### Exercise prompt
Scan the records below for the line with "[image: [73, 45]" and the line with "representations of the value.", and retype that range exactly, both ends included, pictures excepted.

### Supplied entries

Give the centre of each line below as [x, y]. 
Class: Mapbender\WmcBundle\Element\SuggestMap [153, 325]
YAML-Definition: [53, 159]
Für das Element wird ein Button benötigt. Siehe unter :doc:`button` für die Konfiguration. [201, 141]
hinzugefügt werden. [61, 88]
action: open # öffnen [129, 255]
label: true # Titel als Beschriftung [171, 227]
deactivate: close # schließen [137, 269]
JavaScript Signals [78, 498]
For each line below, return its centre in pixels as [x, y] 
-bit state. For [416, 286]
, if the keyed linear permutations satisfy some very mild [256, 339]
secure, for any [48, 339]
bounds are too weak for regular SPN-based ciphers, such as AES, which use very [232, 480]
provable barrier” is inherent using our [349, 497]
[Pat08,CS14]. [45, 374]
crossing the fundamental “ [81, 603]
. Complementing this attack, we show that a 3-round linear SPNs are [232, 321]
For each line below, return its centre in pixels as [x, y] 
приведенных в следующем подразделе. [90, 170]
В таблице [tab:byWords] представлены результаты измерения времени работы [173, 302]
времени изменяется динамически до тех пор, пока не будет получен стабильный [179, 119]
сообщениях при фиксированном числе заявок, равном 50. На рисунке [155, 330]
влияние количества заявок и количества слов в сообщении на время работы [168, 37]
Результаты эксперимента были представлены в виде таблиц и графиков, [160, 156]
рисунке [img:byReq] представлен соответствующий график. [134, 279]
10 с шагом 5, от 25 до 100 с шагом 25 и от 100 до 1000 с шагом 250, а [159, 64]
...
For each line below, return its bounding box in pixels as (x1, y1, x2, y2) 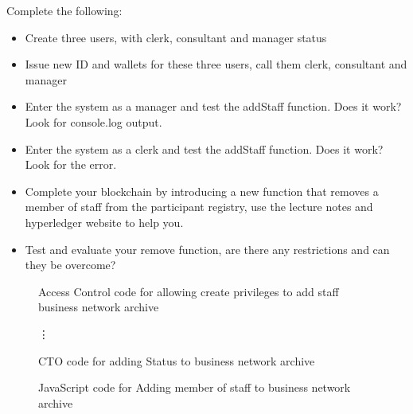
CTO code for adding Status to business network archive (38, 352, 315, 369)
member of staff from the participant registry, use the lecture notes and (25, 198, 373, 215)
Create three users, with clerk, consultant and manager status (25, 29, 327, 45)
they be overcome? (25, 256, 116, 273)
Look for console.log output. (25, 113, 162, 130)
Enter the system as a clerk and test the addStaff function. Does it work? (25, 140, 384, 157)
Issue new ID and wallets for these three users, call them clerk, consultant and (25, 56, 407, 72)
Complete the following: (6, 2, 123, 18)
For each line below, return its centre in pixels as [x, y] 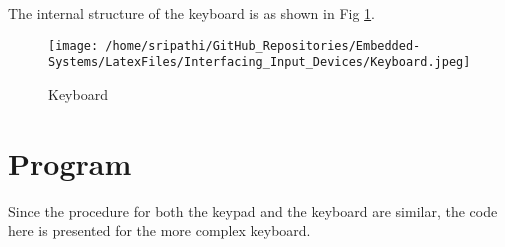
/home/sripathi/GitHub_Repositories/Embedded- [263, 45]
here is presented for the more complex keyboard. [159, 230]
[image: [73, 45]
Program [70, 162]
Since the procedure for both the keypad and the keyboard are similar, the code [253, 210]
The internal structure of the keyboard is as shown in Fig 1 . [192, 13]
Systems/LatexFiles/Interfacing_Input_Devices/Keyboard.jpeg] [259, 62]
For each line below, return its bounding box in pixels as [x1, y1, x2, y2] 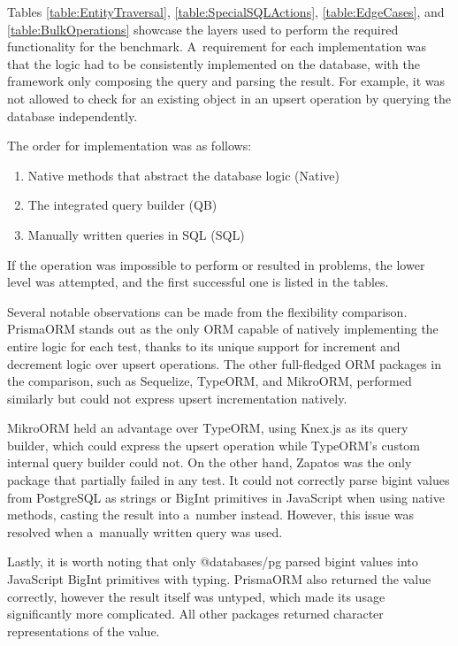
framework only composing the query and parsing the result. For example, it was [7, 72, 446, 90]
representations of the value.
==
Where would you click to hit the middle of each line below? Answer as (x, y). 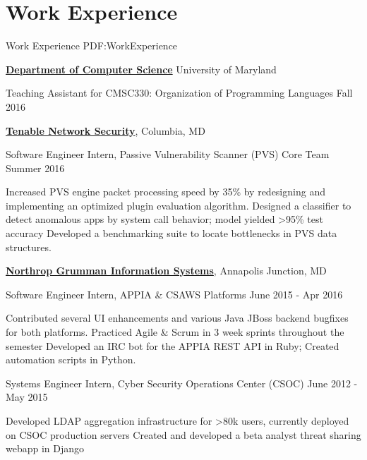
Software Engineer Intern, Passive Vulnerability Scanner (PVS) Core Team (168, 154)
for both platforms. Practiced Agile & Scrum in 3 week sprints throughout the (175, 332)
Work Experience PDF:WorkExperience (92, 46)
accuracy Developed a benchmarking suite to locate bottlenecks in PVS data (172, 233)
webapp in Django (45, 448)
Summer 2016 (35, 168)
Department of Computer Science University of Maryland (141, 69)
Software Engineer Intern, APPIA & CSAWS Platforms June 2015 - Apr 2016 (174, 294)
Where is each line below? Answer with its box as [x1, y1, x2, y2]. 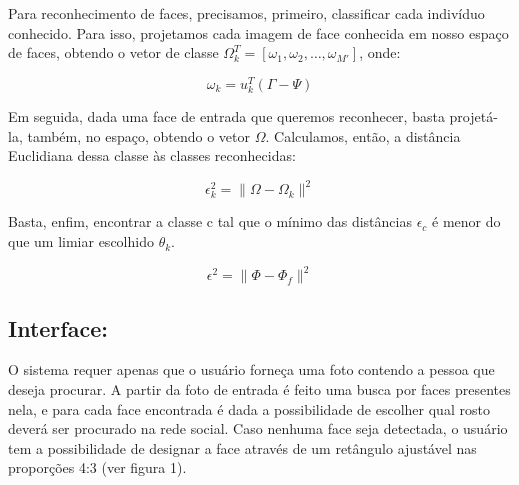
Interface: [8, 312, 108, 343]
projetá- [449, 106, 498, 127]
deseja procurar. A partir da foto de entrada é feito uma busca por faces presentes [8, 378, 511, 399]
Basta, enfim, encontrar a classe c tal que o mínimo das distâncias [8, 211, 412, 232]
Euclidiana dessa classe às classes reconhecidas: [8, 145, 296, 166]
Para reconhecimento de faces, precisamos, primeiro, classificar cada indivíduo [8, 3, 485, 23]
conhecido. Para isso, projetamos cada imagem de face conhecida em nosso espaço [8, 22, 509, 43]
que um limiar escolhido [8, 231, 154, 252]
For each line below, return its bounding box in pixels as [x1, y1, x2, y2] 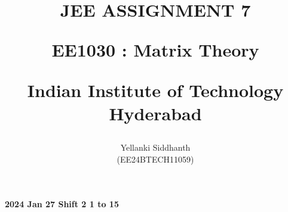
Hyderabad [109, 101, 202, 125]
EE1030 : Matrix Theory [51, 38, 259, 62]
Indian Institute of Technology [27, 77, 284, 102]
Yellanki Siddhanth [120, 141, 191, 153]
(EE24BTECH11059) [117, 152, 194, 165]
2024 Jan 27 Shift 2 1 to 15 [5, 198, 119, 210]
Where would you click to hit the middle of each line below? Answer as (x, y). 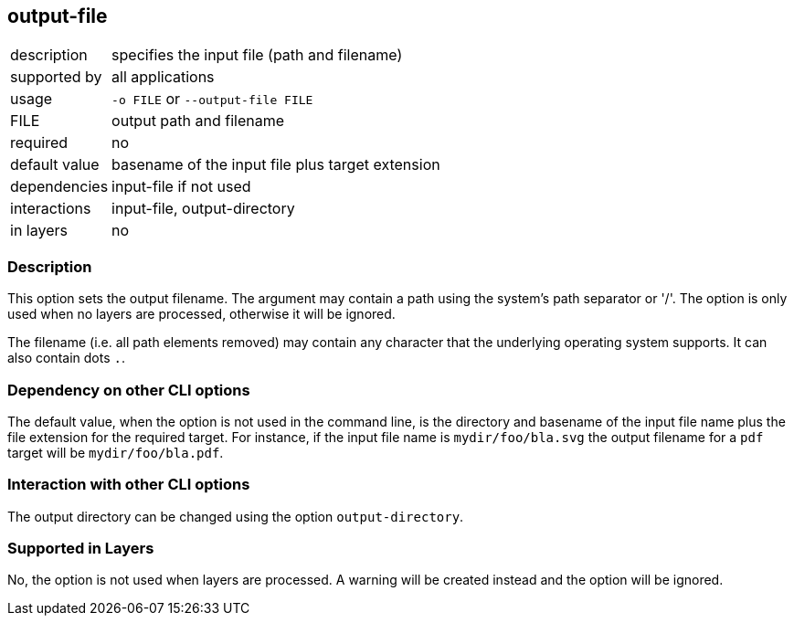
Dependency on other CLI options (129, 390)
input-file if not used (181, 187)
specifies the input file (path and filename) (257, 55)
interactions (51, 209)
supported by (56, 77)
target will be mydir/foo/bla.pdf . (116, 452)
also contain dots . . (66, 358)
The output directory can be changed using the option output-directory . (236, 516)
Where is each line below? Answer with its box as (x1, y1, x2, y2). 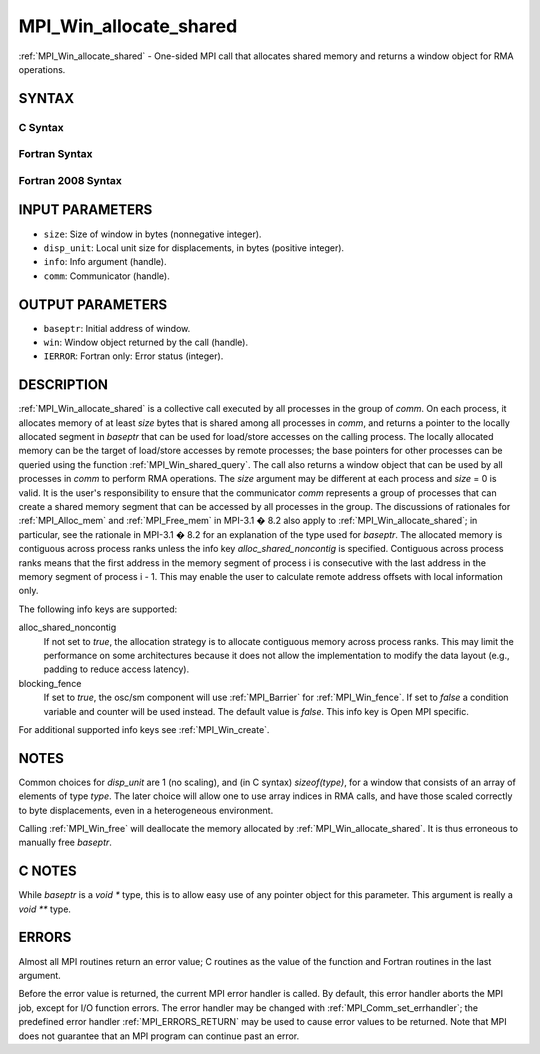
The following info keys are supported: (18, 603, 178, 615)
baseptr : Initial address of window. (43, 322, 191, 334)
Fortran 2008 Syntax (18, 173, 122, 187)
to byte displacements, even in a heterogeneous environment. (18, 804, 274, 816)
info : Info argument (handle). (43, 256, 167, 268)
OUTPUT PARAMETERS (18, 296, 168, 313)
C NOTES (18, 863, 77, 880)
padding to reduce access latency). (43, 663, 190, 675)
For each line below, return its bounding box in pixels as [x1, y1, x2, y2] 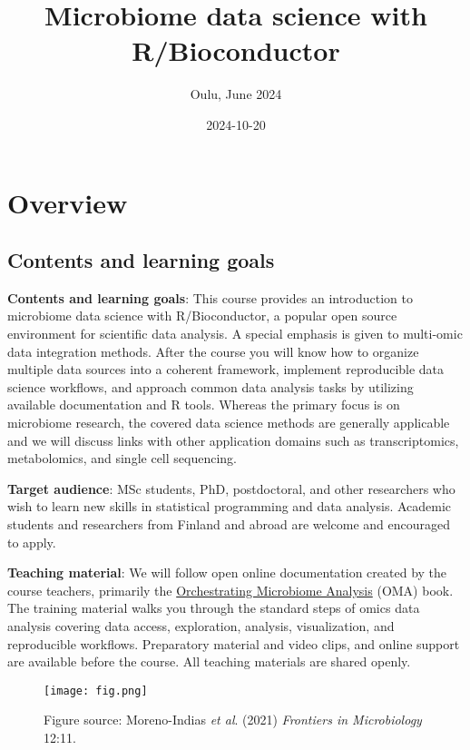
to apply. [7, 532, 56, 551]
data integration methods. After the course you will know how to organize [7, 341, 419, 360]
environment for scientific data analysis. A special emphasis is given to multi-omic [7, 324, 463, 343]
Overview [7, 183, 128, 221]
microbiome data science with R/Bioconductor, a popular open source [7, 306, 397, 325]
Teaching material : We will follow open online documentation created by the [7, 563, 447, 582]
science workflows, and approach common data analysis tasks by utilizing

### Expected output
[image: [73, 45]
Program [70, 162]
Since the procedure for both the keypad and the keyboard are similar, the code [253, 210]
The internal structure of the keyboard is as shown in Fig 1 . [192, 13]
Systems/LatexFiles/Interfacing_Input_Devices/Keyboard.jpeg] [259, 62]
For each line below, return its bounding box in pixels as [x1, y1, x2, y2] 
framework only composing the query and parsing the result. For example, it was [7, 72, 446, 90]
representations of the value.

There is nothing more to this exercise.